### Assignment
In the records that follow, find each line with "energy" and pull it out.

Records from a data source

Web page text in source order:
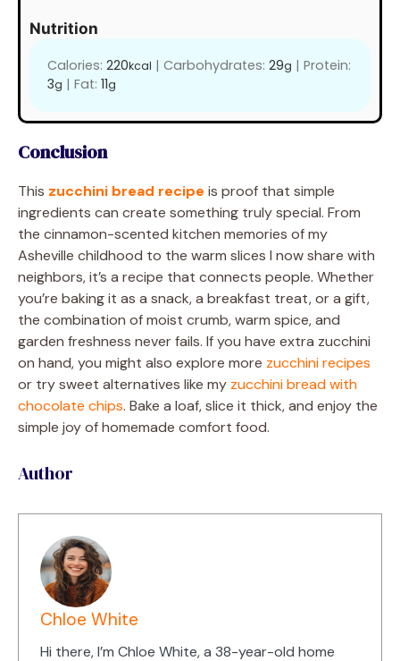
Nutrition
Calories: 220kcal | Carbohydrates: 29g | Protein:
3g | Fat: 11g
Conclusion
This zucchini bread recipe is proof that simple
ingredients can create something truly special. From
the cinnamon-scented kitchen memories of my
Asheville childhood to the warm slices I now share with
neighbors, it’s a recipe that connects people. Whether
you’re baking it as a snack, a breakfast treat, or a gift,
the combination of moist crumb, warm spice, and
garden freshness never fails. If you have extra zucchini
on hand, you might also explore more zucchini recipes
or try sweet alternatives like my zucchini bread with
chocolate chips. Bake a loaf, slice it thick, and enjoy the
simple joy of homemade comfort food.
Author
Chloe White
Hi there, I’m Chloe White, a 38-year-old home
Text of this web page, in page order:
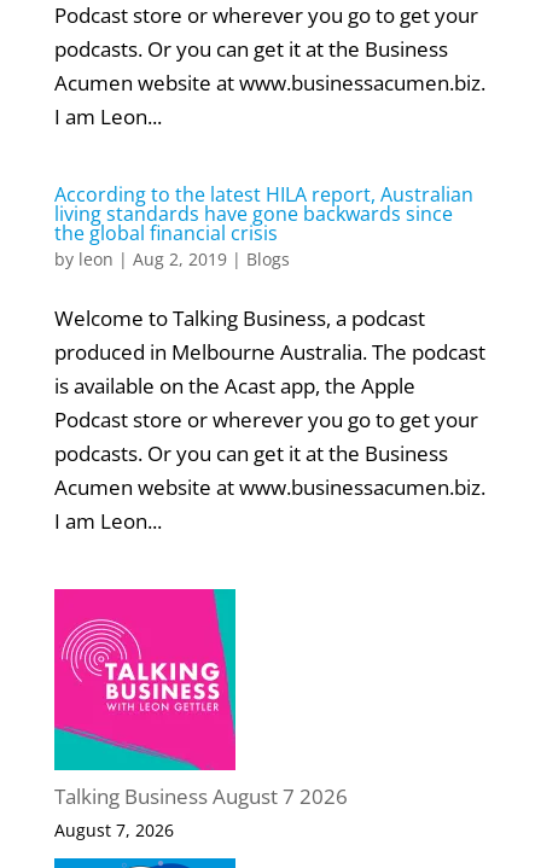
Podcast store or wherever you go to get your
podcasts. Or you can get it at the Business
Acumen website at www.businessacumen.biz.
I am Leon...
According to the latest HILA report, Australian
living standards have gone backwards since
the global financial crisis
by leon | Aug 2, 2019| Blogs
Welcome to Talking Business, a podcast
produced in Melbourne Australia. The podcast
is available on the Acast app, the Apple
Podcast store or wherever you go to get your
podcasts. Or you can get it at the Business
Acumen website at www.businessacumen.biz.
I am Leon...
Talking Business August 7 2026
August 7, 2026
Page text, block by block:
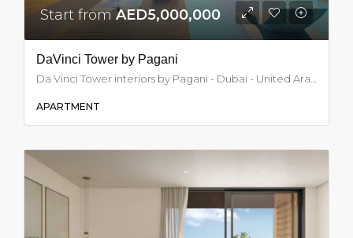
Start fromAED5,000,000
DaVinci Tower by Pagani
APARTMENT
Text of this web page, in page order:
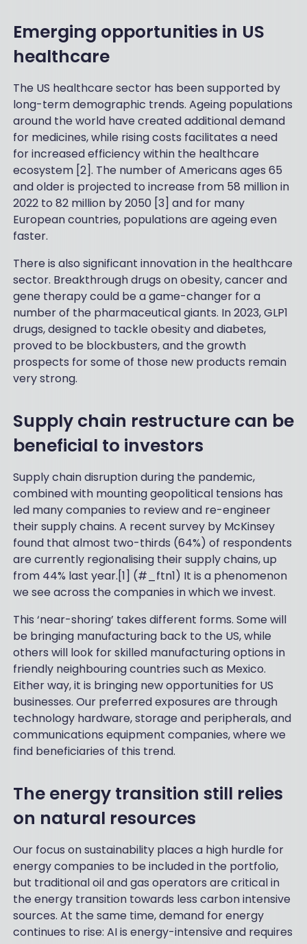
Emerging opportunities in US
healthcare
The US healthcare sector has been supported by
long-term demographic trends. Ageing populations
around the world have created additional demand
for medicines, while rising costs facilitates a need
for increased efficiency within the healthcare
ecosystem [2]. The number of Americans ages 65
and older is projected to increase from 58 million in
2022 to 82 million by 2050 [3] and for many
European countries, populations are ageing even
faster.
There is also significant innovation in the healthcare
sector. Breakthrough drugs on obesity, cancer and
gene therapy could be a game-changer for a
number of the pharmaceutical giants. In 2023, GLP1
drugs, designed to tackle obesity and diabetes,
proved to be blockbusters, and the growth
prospects for some of those new products remain
very strong.
Supply chain restructure can be
beneficial to investors
Supply chain disruption during the pandemic,
combined with mounting geopolitical tensions has
led many companies to review and re-engineer
their supply chains. A recent survey by McKinsey
found that almost two-thirds (64%) of respondents
are currently regionalising their supply chains, up
from 44% last year.[1] (#_ftn1) It is a phenomenon
we see across the companies in which we invest.
This ‘near-shoring’ takes different forms. Some will
be bringing manufacturing back to the US, while
others will look for skilled manufacturing options in
friendly neighbouring countries such as Mexico.
Either way, it is bringing new opportunities for US
businesses. Our preferred exposures are through
technology hardware, storage and peripherals, and
communications equipment companies, where we
find beneficiaries of this trend.
The energy transition still relies
on natural resources
Our focus on sustainability places a high hurdle for
energy companies to be included in the portfolio,
but traditional oil and gas operators are critical in
the energy transition towards less carbon intensive
sources. At the same time, demand for energy
continues to rise: AI is energy-intensive and requires
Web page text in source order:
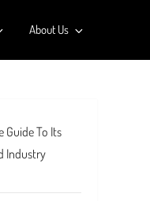
About Us
Guide To Its
Industry
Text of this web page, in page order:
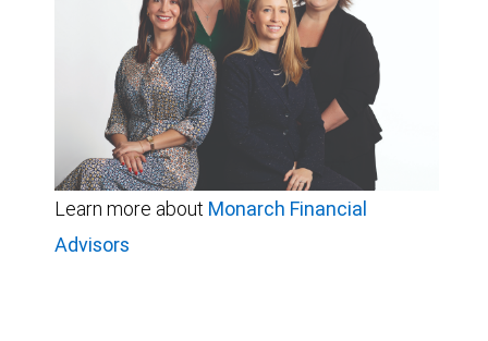
Learn more about Monarch Financial
Advisors
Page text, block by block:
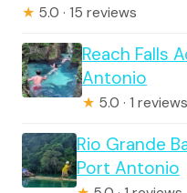
★ 5.0 · 15 reviews
Reach Falls
Antonio
★ 5.0 · 1 reviews
Rio Grande
Port Antonio
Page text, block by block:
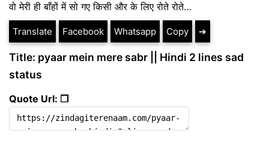
वो मेरी ही बाँहों में सो गए किसी और के लिए रोते रोते…
Translate Facebook Whatsapp Copy ➔
Title: pyaar mein mere sabr || Hindi 2 lines sad
status
Quote Url: ❐
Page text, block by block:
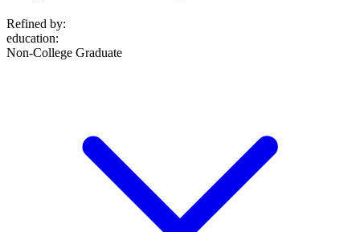
Refined by:
education:
Non-College Graduate
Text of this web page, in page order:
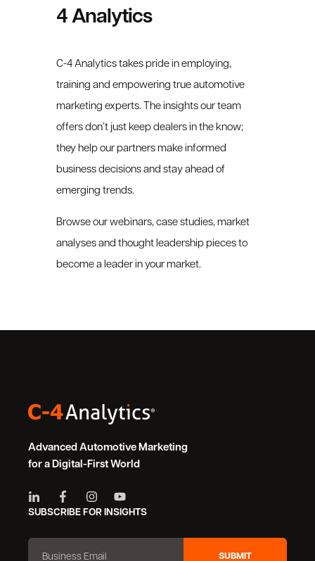
4 Analytics
C-4 Analytics takes pride in employing,
training and empowering true automotive
marketing experts. The insights our team
offers don’t just keep dealers in the know;
they help our partners make informed
business decisions and stay ahead of
emerging trends.
Browse our webinars, case studies, market
analyses and thought leadership pieces to
become a leader in your market.
Advanced Automotive Marketing
for a Digital-First World
SUBSCRIBE FOR INSIGHTS
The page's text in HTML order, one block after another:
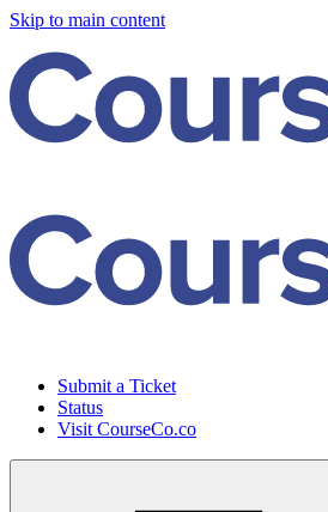
Skip to main content
Submit a Ticket
Status
Visit CourseCo.co
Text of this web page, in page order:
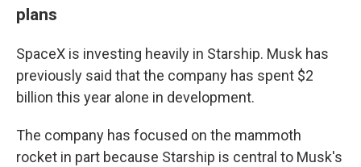
plans
SpaceX is investing heavily in Starship. Musk has
previously said that the company has spent $2
billion this year alone in development.
The company has focused on the mammoth
rocket in part because Starship is central to Musk's
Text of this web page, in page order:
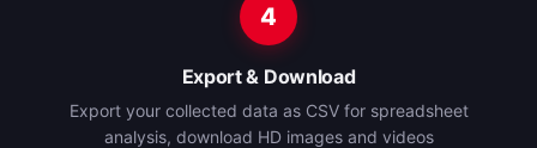
4
Export & Download
Export your collected data as CSV for spreadsheet
analysis, download HD images and videos
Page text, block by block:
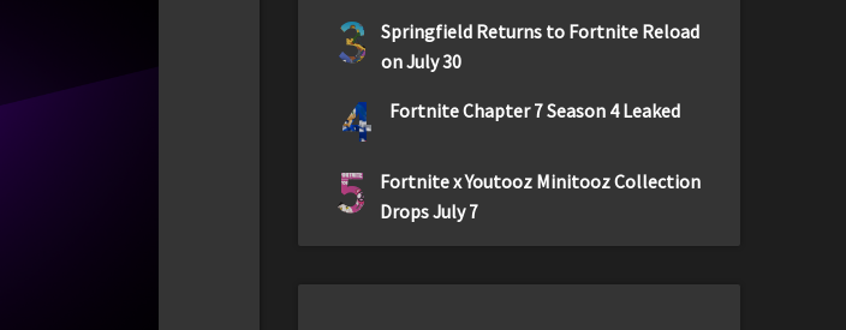
3
Springfield Returns to Fortnite Reload
on July 30
4 Fortnite Chapter 7 Season 4 Leaked
5
Fortnite x Youtooz Minitooz Collection
Drops July 7
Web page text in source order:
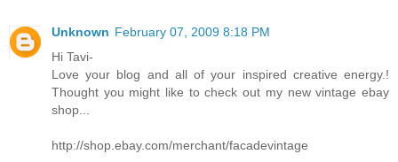
Unknown February 07, 2009 8:18 PM
Hi Tavi-
Love your blog and all of your inspired creative energy.!
Thought you might like to check out my new vintage ebay
shop...
http://shop.ebay.com/merchant/facadevintage
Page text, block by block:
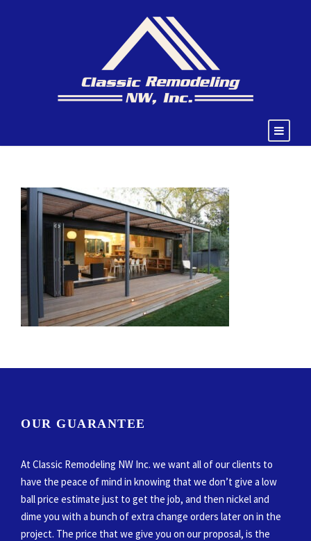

### Exercise answer
The energy transition still relies
energy companies to be included in the portfolio,
the energy transition towards less carbon intensive
sources. At the same time, demand for energy
continues to rise: AI is energy-intensive and requires
Love your blog and all of your inspired creative energy.!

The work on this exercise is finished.